Ieri sera, la criminologa Ursula Franco, insieme a Fabio Nestola ed Elisabetta Sionis, è intervenuta in diretta youtube nella trasmissione di Davide Stasi, RADIO LONDRA e ha parlato del “terreno di coltura in cui è maturato il grossolano errore giudiziario che ha condotto alla condanna di Michele Buoninconti e alla distruzione della sua famiglia”
Abbiamo colto l’occasione per tornare a farle alcune domande. Alcune settimane fa la Franco ha dichiarato: “Le motivazioni delle sentenze sono la riprova che è stato commesso un errore giudiziario. Nessuno, né la procura né i giudici sono mai riusciti a ricostruire l’omicidio della Ceste in modo logico e in accordo con la casistica perché Elena non è stata uccisa. Le sembra logico che Buoninconti abbia premeditato l’omicidio e abbia poi gettato il cadavere a pochi metri da casa?
Insomma, per i giudici Buoninconti premeditò l’omicidio ma non l’occultamento. E ancora, secondo questa ricostruzione, il pover’uomo, prima di gettare il cadavere della Ceste nel fosso, allertò tutti i vicini, a che scopo?
Per farsi prendere con le mani nel sacco? Peraltro, nessuno ha mai saputo giustificare il fatto che i RIS abbiano escluso che un cadavere fosse stato trasportato sulle auto di Buoninconti.
Michele Buoninconti è un uomo innocente che è stato prima diffamato e poi privato della libertà e dei suoi 4 figli.
La sola lettura critica dell’Ordinanza di Applicazione di Misura Coercitiva datata 27 gennaio 2015 permette di riconoscere l’errore. La verità sul caso Ceste, emersa con forza da subito dalle risultanze investigative, è stata sommersa dal fango”
– Dottoressa, cosa pensa dei centri antiviolenza?
Non sono un’esperta di associazioni o centri antiviolenza, ma credo, e questo vale anche per altre associazioni che conosco meglio, che esistano persone mosse da buoni propositi e altre il cui unico scopo è garantirsi visibilità ed un ritorno economico a scapito della verità e della giustizia. Mi preme sottolineare che lo statuto di un’associazione non sempre coincide con l’associazione de facto. L’associazione è composta da persone in carne ed ossa, quando queste sono incompetenti o disinteressate alla verità, favoriscono gli errori giudiziari o quantomeno non aiutano a “smascherarli”
– Dottoressa, come si approccia un caso giudiziario?

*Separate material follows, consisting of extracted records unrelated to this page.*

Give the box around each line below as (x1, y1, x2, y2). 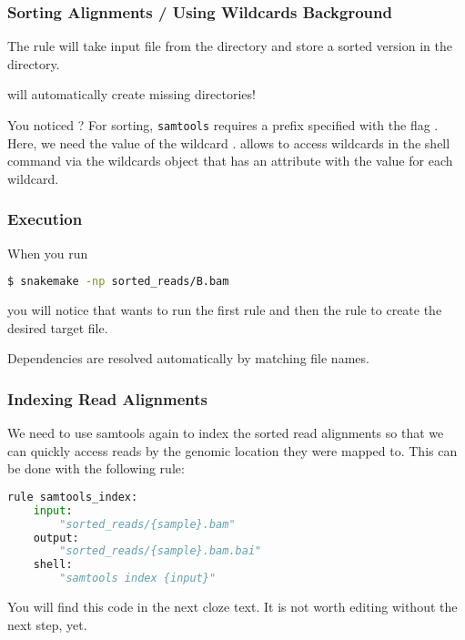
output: (33, 531, 79, 544)
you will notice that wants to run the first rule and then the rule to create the (7, 300, 442, 320)
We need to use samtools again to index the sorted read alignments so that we (7, 423, 444, 442)
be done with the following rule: (7, 459, 185, 478)
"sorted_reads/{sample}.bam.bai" (59, 544, 262, 558)
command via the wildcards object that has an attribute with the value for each (7, 151, 453, 170)
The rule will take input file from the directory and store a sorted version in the (7, 36, 452, 56)
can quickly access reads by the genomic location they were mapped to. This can (7, 441, 458, 460)
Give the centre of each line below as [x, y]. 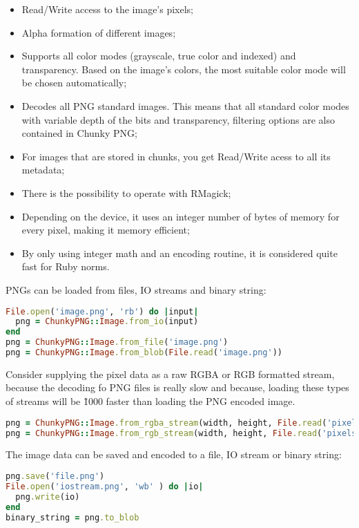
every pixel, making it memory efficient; [106, 230]
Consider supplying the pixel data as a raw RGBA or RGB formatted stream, [170, 374]
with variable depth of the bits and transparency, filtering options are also [178, 119]
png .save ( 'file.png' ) [55, 476]
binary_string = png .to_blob [72, 517]
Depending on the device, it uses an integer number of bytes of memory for [181, 216]
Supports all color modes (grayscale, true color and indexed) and [159, 56]
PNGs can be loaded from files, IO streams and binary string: [136, 289]
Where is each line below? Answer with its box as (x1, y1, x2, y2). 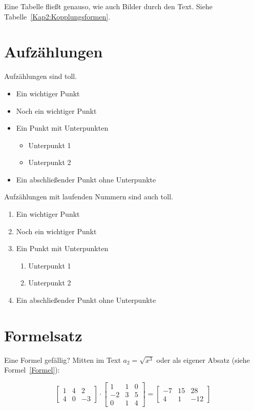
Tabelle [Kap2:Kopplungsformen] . (4, 11, 111, 22)
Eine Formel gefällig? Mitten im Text (4, 354, 121, 365)
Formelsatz (4, 324, 82, 345)
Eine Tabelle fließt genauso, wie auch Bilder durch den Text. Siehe (4, 1, 213, 11)
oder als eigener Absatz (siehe (156, 354, 250, 365)
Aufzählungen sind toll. (4, 71, 77, 81)
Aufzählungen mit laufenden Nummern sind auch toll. (4, 191, 173, 202)
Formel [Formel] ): (4, 364, 60, 375)
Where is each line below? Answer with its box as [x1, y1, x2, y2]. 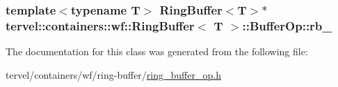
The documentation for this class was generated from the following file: [6, 44, 308, 59]
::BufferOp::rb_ [242, 17, 332, 34]
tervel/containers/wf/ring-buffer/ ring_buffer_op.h [6, 67, 221, 81]
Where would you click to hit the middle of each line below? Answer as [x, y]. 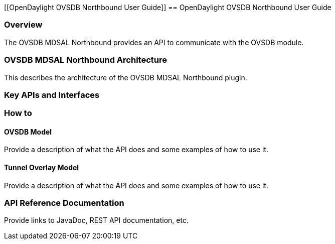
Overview [23, 25]
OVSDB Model [28, 132]
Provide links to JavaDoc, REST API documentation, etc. [96, 220]
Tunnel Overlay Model [42, 168]
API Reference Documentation [64, 203]
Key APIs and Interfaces [52, 95]
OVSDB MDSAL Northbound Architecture [86, 60]
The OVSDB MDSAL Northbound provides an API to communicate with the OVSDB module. [154, 42]
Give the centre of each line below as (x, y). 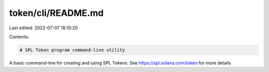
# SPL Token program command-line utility (72, 50)
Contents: (19, 37)
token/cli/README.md (57, 13)
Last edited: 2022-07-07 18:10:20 (44, 28)
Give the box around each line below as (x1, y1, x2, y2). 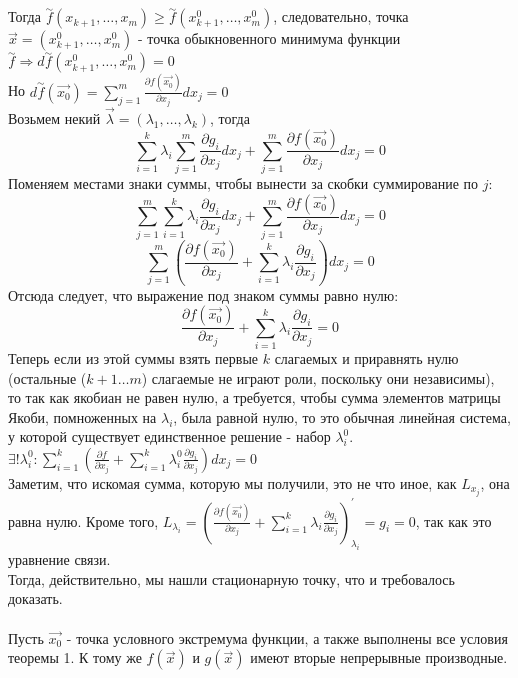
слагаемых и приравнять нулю (274, 347, 459, 368)
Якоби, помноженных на (8, 406, 157, 427)
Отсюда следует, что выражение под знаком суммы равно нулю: (8, 284, 399, 305)
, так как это (415, 510, 492, 531)
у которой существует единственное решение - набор (8, 426, 331, 447)
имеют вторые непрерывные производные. (250, 647, 508, 668)
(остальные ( (8, 367, 87, 388)
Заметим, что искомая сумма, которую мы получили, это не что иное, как (8, 472, 457, 493)
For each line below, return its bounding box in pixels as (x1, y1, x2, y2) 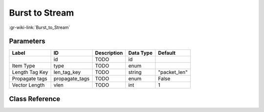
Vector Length (12, 82, 45, 89)
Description (95, 49, 123, 56)
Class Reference (9, 94, 61, 103)
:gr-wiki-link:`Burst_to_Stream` (9, 24, 70, 30)
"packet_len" (158, 69, 188, 76)
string (128, 69, 142, 76)
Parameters (9, 37, 45, 45)
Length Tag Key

È necessario essere cultori della verità, servono competenze ed equilibrio. Il desiderio di consenso è un filtro che vizia i casi giudiziari e conduce all’errore. Capita sempre più spesso che personaggi privi di competenze, per motivi legati al desiderio di consenso, mistifichino i fatti. Alcuni di questi dissimulano o falsificano nel convincimento errato di essere paladini di una nobile causa. Si tratta della Noble cause corruption che può colpire tutti, giornalisti, pm, consulenti ed è una delle cause di errore giudiziario. Sono stata consulente dell’avvocato Giuseppe Marazzita, difensore di Michele Buoninconti, e nulla abbiamo potuto contro il pregiudizio che i giudici dei tre gradi si sono formati in seguito ad un processo mediatico durante il quale la verità è stata sepolta dal fango delle mistificazioni e dei luoghi comuni. E così, sotto gli occhi di tutti, è stato commesso l’ennesimo errore giudiziario, un errore grossolano e paradossale: un uomo innocente è stato condannato a 30 anni di reclusione per un omicidio mai avvenuto. Un caso Ceste non è mai esistito. Non tutte le morti di donne sono ascrivibili a un femicidio. Elena Ceste, è stata uccisa dalle basse temperature. Purtroppo però, il clima di caccia alle streghe in cui è maturata questa vicenda ed il desiderio di tanti di apparire paladini di una nobile causa sono stati fatali non solo al povero Buoninconti ma anche ai suoi 4 figli.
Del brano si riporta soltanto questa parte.